INFORMATION SUPPLIED:
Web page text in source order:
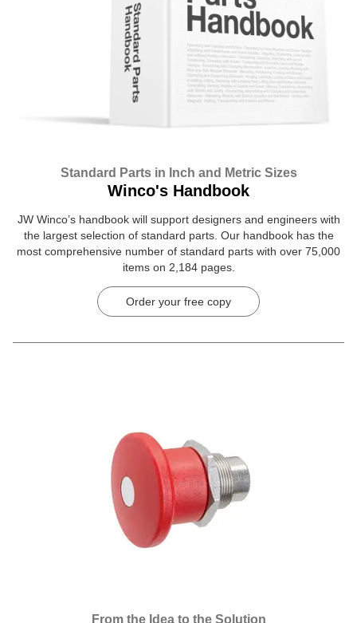
Standard Parts in Inch and Metric Sizes
Winco's Handbook
JW Winco’s handbook will support designers and engineers with
the largest selection of standard parts. Our handbook has the
most comprehensive number of standard parts with over 75,000
items on 2,184 pages.
Order your free copy
From the Idea to the Solution
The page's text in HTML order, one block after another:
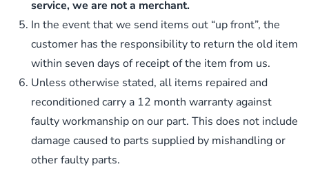
service, we are not a merchant.
In the event that we send items out “up front”, the
customer has the responsibility to return the old item
within seven days of receipt of the item from us.
Unless otherwise stated, all items repaired and
reconditioned carry a 12 month warranty against
faulty workmanship on our part. This does not include
damage caused to parts supplied by mishandling or
other faulty parts.
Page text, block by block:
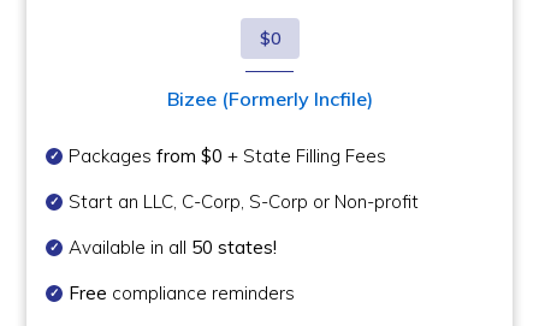
$0
Bizee (Formerly Incfile)
Packagesfrom $0 + State Filling Fees
Start an LLC, C-Corp, S-Corp or Non-profit
Available in all 50 states!
Free compliance reminders

YOUR OBJECTIVE:
Within the entries above, give again exactly the lines starting at the one that contains "Order your free copy" and ending at the one that contains "Bizee (Formerly Incfile)", leaving out the pictures.

ANSWER TO THIS TASK:
Order your free copy
From the Idea to the Solution
The page's text in HTML order, one block after another:
service, we are not a merchant.
In the event that we send items out “up front”, the
customer has the responsibility to return the old item
within seven days of receipt of the item from us.
Unless otherwise stated, all items repaired and
reconditioned carry a 12 month warranty against
faulty workmanship on our part. This does not include
damage caused to parts supplied by mishandling or
other faulty parts.
Page text, block by block:
$0
Bizee (Formerly Incfile)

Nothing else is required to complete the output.